Atleta Cannabis
Dor & Lesões2 min de leitura

Cannabis, dor e recuperação no esporte: o que a evidência permite dizer

Uso terapêutico exige avaliação médica e atenção às regras antidopagem; ainda faltam estudos robustos sobre recuperação pós-treino.

FP
Fernando Paternostro

Triatleta Ironman, paciente de cannabis medicinal e fundador do Atleta Cannabis

Publicado em 25 de ago. de 2026

Atualizado em 25/08/2026

Atleta em recuperação em ambiente clínico esportivo

A dor é parte frequente da rotina de muitos atletas, sobretudo em modalidades de contato, alto impacto ou grande volume de treino. Isso não transforma a Cannabis em solução automática: a decisão terapêutica depende de diagnóstico, histórico clínico, medicamentos em uso e, no esporte competitivo, das regras antidopagem.

O que a pesquisa mostra — e o que ainda não mostra

Canabinoides têm evidência mais estabelecida em alguns contextos de dor crônica, especialmente neuropática. Para dor aguda, lesões musculoesqueléticas e recuperação pós-exercício, a literatura permanece limitada. Revisões sobre Cannabis e desempenho atlético não demonstram benefício direto de performance e pedem estudos clínicos específicos em atletas.
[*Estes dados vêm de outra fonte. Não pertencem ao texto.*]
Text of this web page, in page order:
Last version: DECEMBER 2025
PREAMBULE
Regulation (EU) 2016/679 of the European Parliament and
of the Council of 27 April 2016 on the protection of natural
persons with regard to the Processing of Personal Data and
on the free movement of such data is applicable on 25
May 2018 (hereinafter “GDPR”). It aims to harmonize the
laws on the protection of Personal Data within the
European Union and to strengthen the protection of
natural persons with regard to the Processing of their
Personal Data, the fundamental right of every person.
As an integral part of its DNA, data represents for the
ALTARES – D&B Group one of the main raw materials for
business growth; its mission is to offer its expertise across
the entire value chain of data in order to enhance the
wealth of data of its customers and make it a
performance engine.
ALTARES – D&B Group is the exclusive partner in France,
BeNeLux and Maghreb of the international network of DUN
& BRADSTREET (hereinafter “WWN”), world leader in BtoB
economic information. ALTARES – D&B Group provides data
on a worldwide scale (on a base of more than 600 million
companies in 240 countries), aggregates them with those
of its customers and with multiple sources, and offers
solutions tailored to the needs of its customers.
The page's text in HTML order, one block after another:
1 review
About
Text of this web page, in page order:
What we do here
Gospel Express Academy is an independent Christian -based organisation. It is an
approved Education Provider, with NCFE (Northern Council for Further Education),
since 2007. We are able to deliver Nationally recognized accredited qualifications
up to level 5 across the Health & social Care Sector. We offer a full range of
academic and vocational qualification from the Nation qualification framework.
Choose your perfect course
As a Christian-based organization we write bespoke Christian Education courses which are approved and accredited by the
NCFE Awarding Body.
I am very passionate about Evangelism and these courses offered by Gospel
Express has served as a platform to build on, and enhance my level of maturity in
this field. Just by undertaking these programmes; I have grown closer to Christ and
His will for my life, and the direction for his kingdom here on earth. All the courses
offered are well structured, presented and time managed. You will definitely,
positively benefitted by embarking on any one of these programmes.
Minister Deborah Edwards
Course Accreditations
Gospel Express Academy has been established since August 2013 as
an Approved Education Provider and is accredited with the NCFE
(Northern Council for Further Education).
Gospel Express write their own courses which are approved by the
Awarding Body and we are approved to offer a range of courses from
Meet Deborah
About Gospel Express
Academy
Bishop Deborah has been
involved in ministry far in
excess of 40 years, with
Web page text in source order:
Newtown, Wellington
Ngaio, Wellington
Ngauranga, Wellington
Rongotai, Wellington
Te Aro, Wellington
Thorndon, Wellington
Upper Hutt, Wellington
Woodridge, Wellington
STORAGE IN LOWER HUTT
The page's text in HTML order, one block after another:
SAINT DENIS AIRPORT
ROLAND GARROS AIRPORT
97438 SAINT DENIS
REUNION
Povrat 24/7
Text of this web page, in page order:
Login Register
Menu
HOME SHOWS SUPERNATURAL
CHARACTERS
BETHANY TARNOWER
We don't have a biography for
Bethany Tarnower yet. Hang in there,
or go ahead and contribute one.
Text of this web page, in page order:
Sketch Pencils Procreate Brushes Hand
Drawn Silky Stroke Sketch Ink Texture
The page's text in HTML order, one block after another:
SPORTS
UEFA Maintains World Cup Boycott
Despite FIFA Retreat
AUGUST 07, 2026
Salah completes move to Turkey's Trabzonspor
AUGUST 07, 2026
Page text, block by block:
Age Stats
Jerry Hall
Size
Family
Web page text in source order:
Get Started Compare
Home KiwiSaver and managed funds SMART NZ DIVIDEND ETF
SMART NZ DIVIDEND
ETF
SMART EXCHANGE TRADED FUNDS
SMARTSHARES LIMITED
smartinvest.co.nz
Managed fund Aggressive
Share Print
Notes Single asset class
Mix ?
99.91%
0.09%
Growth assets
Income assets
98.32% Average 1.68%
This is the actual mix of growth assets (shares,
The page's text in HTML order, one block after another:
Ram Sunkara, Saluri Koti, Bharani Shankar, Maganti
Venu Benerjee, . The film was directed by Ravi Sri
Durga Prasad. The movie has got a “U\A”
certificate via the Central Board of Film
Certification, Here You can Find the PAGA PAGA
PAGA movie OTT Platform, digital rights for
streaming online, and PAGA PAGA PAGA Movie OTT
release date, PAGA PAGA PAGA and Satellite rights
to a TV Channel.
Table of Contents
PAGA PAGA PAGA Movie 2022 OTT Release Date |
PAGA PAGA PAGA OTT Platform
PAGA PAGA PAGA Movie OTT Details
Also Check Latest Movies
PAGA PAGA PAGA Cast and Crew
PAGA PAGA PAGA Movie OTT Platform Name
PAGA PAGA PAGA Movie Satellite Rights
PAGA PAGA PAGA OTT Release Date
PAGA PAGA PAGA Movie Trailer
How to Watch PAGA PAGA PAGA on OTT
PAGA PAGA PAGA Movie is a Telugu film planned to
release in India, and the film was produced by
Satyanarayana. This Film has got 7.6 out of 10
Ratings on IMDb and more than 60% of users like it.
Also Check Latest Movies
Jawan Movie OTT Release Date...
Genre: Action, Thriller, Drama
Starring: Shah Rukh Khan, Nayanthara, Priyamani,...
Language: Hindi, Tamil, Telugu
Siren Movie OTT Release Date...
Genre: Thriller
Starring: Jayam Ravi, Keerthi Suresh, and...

Por isso, não é correto prometer recuperação mais rápida, ganho de força ou melhora de rendimento. Dor persistente também não deve ser mascarada para manter treino ou competição: ela precisa de avaliação profissional e de um plano de recuperação compatível com a lesão.

Antidopagem: CBD não é proibido, THC segue sendo um risco

A Lista Proibida da WADA em vigor em 2026 mantém os canabinoides, incluindo THC, proibidos em competição. O CBD não é proibido, mas produtos derivados de Cannabis podem conter THC ou ter rotulagem imprecisa. Assim, usar um produto comercial não elimina o risco de resultado analítico adverso.

Quando houver necessidade médica de substância proibida, a rota adequada é a avaliação por médico e, se aplicável, a Autorização de Uso Terapêutico. O atleta é responsável pelo que entra no próprio organismo; equipe técnica, produto legalizado ou recomendação informal não substituem essa checagem.

Como uma conversa clínica responsável começa

A consulta deve partir da causa da dor, não do produto. Vale discutir tempo de sintomas, sinais de alarme, impacto no sono e treino, tratamentos já tentados, uso de outros medicamentos, histórico de saúde mental e a proximidade de competições.

Para atletas sujeitos a controle de dopagem, a conversa inclui modalidade, calendário competitivo e verificação atualizada das regras. Em vez de automedicação, a escolha segura é acompanhamento com profissional habilitado e comunicação transparente com a equipe de saúde.

Em resumo

A Cannabis medicinal pode ser tema legítimo de discussão clínica para dor em alguns casos, mas a evidência para recuperação esportiva ainda não permite promessas. Para quem compete, o cuidado adicional é real: THC é proibido em competição e contaminação de produtos com CBD pode trazer consequências.

Fontes

- WADA, Lista Proibida 2026: https://www.wada-ama.org/en/resources/world-anti-doping-program/prohibited-list
- WADA, diretriz de uso terapêutico para manejo da dor: https://www.wada-ama.org/sites/default/files/2023-12/tue_physician_guidelines_pain_management_-_version_3.0_-_january_2024_0.pdf
- Revisão sobre Cannabis e desempenho atlético: https://pmc.ncbi.nlm.nih.gov/articles/PMC8566388/

Aviso

Este conteúdo tem caráter educativo e não substitui consulta médica. Não constitui diagnóstico, recomendação de produto ou de dosagem. O uso de cannabis medicinal deve sempre ser acompanhado por um médico prescritor.

Quebrar o estigma começa com uma conversa baseada em evidência.